A totally different scenario emerged in the presence of slight irregularities of the CA gain profile. In this case the nonlinear model gave measurable spontaneous OAEs (Probst et al. 1991) and stimulus-frequency emissions for near-threshold inputs (Kemp and Brown 1983; Zweig and Shera 1995; Talmadge et al. 1998; Shera and Guinan 1999), as well as transient evoked OAEs, irrespective of middle-ear transfer function characteristics. Remarkably, similar stimulus-frequency emissions were generated also by the linearized version of our model at all input levels. Thus, our results suggest that there are at least two main sources of OAEs in the cochlea: one related to CA gain irregularities and the other to middle-ear characteristics. One of the aims of this article is to show how these two sources can be discriminated.
Transient evoked OAEs
Figure 3 summarizes the main results obtained by simulating transient (click) evoked OAEs. Left panels in Figure 3 show time waveform (Fig. 3a) and Fourier transform amplitude (Fig. 3b) of stapes acceleration following a click filtered through a middle ear with an idealized (smooth) transfer function. Figure 3c, d show the time course of BM spindles. Figure 3e, f show corresponding OAE time course and Fourier transform amplitude, respectively. Figure 3a′–f′ show similar quantities for a click filtered through a middle ear represented by the transfer function displayed in Figure 1c (after Puria and Rosowski 1996). Note that spindles as regular as those shown in Figure 3c, d can be obtained only if the CA gain profile is extremely smooth (as in Fig. 4a). After the initial transients due to signal onset, no transient evoked OAEs are seen in Figure 3e, f. In contrast, the most remarkable response features in Figure 3c′, d′ obtained with the same CA gain profile, are spindle irregularities, persistence of BM oscillations at CFs close to the sharpest frequency peaks of the middle-ear forward transfer function (see Fig. 1c), and transient evoked OAEs (Fig. 3c′, f′) strikingly similar to those well-known to audiologists (Kemp 1978; Probst et al. 1991; Prieve et al. 1996; Robinette and Glattke 2002). Furthermore, the ratio between model OAEs and input pressure level for a click of 0.6 Pa maximum variation was about -40 dB, as found experimentally (see Fig. 2 in Probst 1991).
Transient evoked OAEs appeared to arise as a combination of two main factors, both related to tone-to-tone suppression, which enhanced the irregularity of middle-ear frequency filtering: (1) lateral suppression of comparatively smaller BM oscillations at frequencies close to the frequency of dominant oscillations (winner-takes-all effect) and (2) mutual quenching of BM oscillations associated with a continuum of equally expressed responses.
Properties of cochlear amplifier gain and generation of spontaneous OAEs
Based on this model, an explanation can be found also for the mechanism underlying spontaneous OAE generation.
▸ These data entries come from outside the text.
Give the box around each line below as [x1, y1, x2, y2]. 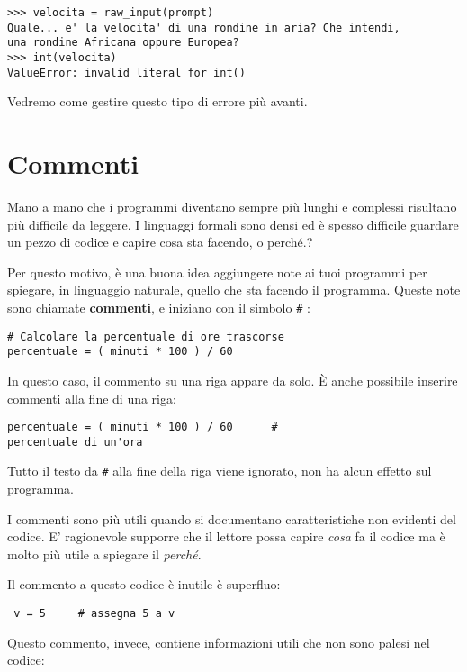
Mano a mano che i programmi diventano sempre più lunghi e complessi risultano [7, 197, 457, 215]
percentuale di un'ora [7, 435, 143, 449]
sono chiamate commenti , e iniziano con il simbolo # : [7, 297, 310, 316]
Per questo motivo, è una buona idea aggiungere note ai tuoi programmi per [7, 262, 427, 281]
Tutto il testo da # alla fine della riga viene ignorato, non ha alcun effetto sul [7, 461, 432, 480]
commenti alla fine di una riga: [7, 388, 176, 407]
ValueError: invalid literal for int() [7, 66, 246, 79]
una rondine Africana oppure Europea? [7, 36, 239, 50]

A striking observation concerning spontaneous emissions is the close correspondence between emission frequencies and minima of hearing threshold level (Zwicker and Fastl 1990, p. 44, Fig. 3.23). Unquestionably, increasing cochlear amplification at a given BM site lowers the corresponding hearing threshold, possibly priming spontaneous BM oscillations at that site. However, spontaneous OAEs may arise also from localized damage to the CA. Proving this point required a two-step procedure.
First, as no direct measurements of human CA gain profile exist in the literature, we resorted to infer the profile shown in Figure 4a (solid line) by comparing psychoacoustic data from subjects with normal hearing to data from patients with acquired hearing loss of cochlear origin (Carney and Nelson 1983). Note that maximum model gain (47–53 dB amplification) is in the 1–5 kHz interval, which coincides with the typical spectral range of transient evoked OAE (Robinette and Glattke 2002).
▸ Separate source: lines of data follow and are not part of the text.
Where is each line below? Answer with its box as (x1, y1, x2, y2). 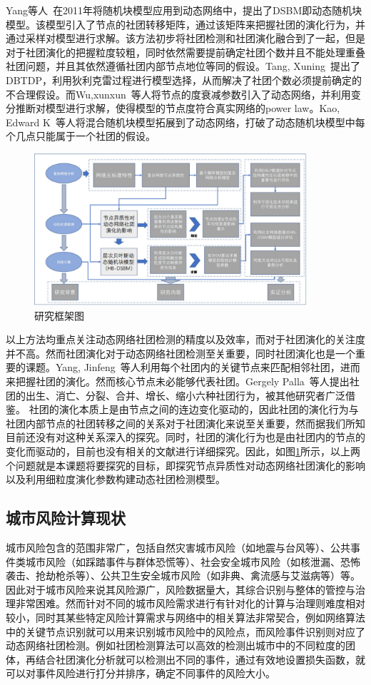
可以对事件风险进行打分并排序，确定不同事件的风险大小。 (6, 666, 275, 681)
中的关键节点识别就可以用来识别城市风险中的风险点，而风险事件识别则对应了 (6, 624, 365, 639)
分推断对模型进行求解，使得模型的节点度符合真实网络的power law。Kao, (6, 101, 340, 116)
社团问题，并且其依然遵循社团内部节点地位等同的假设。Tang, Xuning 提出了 (6, 59, 361, 73)
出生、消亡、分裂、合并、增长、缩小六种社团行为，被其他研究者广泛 (25, 387, 345, 402)
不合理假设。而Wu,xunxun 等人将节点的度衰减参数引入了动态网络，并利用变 (6, 86, 361, 101)
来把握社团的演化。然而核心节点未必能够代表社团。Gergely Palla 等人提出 (6, 374, 350, 389)
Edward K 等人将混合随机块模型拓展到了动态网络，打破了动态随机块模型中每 (6, 114, 365, 129)

Second, when we represented localized damage to the CA as an indentation in the distributed control parameter λ(x), altering an otherwise smooth CA gain profile (Fig. 4a, solid bar), spontaneous BM oscillations appeared at the CFs of the BM sites corresponding to the indentation ends (see Appendix). With an indentation corresponding to a mere 1–2 dB loss in the 47–53 dB amplification region, any sound input covering a frequency spectrum wide enough to include the indentation CFs, generated transient responses ensuing in self-sustained BM oscillations (Fig. 4b). The hydrodynamic mechanism underlying this phenomenon is sketched in Figure 4c.
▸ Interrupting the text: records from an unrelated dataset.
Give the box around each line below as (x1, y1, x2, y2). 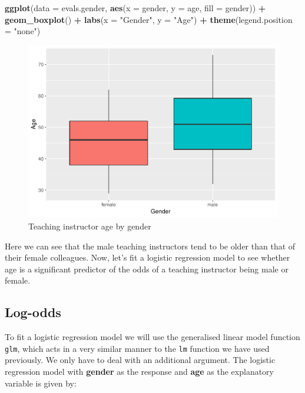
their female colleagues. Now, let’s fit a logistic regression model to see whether (5, 251, 290, 264)
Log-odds (5, 303, 61, 321)
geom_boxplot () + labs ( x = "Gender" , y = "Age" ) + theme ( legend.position (5, 13, 293, 25)
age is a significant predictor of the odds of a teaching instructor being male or (5, 262, 289, 275)
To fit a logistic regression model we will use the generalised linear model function (5, 331, 300, 343)
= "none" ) (5, 25, 41, 37)
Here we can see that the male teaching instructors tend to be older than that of (5, 239, 296, 252)
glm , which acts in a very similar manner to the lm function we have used (5, 342, 270, 354)

The minimum rectangular indentation width that produced emission at two distinct frequencies covered ≃100 Hz CF interval when centered around 2.5 kHz (corresponding to 0.25 Bark; 1 Bark ≃ 20% CF, above 0.5 kHz); a shorter indentation resulted in an unresolved spectral line. Given the oversimplified shape of the indentation, this result agrees remarkably well, at least qualitatively, with the “0.4 Bark rule” that establishes the existence of a minimal frequency distance between neighboring spontaneous emissions (Zwicker and Fastl 1990). Spontaneous oscillations also occurred when the input was a noiselike signal of amplitude comparable to Brownian motion in the ear (Fig. 4e, d). In Figure 4f, dotted lines show representative BM input–output curves for the passive cochlea model; solid lines connect points at which the full nonlinear model’s input–output function was tested; horizontal arrows indicate CA gain (in dB) at the specified CFs.
Stimulus frequency OAEs
Experimentally, a modulation interval of about 100 Hz characterizes the spacing of stimulus frequency OAEs in the 1–2 kHz frequency range (Zweig and Shera 1995). We succeeded in simulating this phenomenon, obtaining the modulation and intensity characteristics illustrated in Figure 5, by imposing the presence of a small CA gain irregularity and a smooth middle-ear transfer function. At variance with the experimental protocol used by Shera and Zweig (1993), our simulations were obtained using input with continuously varying frequency and small gliding rates K = f−1df/dt and yielded about 50 Hz modulation interval. Figure 5 illustrates the effects for K = 2.8 and 0.7 s−1, whereas the experimental protocol would ideally correspond to the limit K → 0. The simplest explanation is that the strong dependence on K of modulation amplitude and phase is due to the settling time of the BM oscillation elicited at the irregularity site (CF = 1.2 kHz). Note that emissions were maximal for near-threshold inputs, i.e., in the conditions of maximal amplification (lower trace). The appearance of stimulus frequency OAE modulations imputable to a localized damage is generally associated with the presence of spontaneous OAEs (Shera and Zweig 1993; Shera et al. 2002), in accord with our results.
DISCUSSION
All of the results presented here depended strictly on the hydrodynamic character of cochlear dynamics, in particular, the instantaneous character of fluid coupling between BM and stapes. This model conceives OAEs not as due to some kind of waves back-propagating from irregularity sites on the cochlear partition but rather as residual oscillations of the BM, possibly caused by such irregularities but often imputable to other factors too, and instantly transmitted to the stapes by fluid coupling [Eq. (1)].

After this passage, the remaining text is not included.